**Prompt**
Could you copy exactly the lines from the one containing "Web page text" through the last line of the records below, and nothing else?

**Excerpted records**

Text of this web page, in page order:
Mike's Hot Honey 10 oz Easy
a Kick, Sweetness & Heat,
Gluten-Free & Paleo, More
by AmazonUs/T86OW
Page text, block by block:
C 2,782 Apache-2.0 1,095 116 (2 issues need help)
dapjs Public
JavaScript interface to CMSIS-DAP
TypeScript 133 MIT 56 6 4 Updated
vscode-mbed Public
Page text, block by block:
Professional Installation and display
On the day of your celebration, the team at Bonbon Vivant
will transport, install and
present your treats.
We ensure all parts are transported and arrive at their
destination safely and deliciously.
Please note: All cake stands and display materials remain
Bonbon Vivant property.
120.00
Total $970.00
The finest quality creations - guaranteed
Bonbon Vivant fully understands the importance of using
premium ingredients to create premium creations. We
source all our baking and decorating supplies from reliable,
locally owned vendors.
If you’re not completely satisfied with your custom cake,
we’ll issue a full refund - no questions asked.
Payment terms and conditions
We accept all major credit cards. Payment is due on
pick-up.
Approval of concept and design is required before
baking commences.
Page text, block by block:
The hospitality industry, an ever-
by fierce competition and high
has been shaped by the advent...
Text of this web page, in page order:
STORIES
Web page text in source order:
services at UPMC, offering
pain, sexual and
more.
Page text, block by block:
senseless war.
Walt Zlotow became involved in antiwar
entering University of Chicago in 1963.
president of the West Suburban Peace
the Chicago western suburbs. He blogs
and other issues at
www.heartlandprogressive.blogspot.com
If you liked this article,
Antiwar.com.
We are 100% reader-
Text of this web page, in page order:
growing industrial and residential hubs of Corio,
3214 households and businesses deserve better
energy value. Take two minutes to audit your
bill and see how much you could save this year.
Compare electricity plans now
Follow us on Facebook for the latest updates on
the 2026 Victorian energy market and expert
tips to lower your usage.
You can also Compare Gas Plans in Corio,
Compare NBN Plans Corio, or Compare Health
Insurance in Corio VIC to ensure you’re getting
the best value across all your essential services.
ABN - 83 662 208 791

**Expected answer**
Web page text in source order:
services at UPMC, offering
pain, sexual and
more.
Page text, block by block:
senseless war.
Walt Zlotow became involved in antiwar
entering University of Chicago in 1963.
president of the West Suburban Peace
the Chicago western suburbs. He blogs
and other issues at
www.heartlandprogressive.blogspot.com
If you liked this article,
Antiwar.com.
We are 100% reader-
Text of this web page, in page order:
growing industrial and residential hubs of Corio,
3214 households and businesses deserve better
energy value. Take two minutes to audit your
bill and see how much you could save this year.
Compare electricity plans now
Follow us on Facebook for the latest updates on
the 2026 Victorian energy market and expert
tips to lower your usage.
You can also Compare Gas Plans in Corio,
Compare NBN Plans Corio, or Compare Health
Insurance in Corio VIC to ensure you’re getting
the best value across all your essential services.
ABN - 83 662 208 791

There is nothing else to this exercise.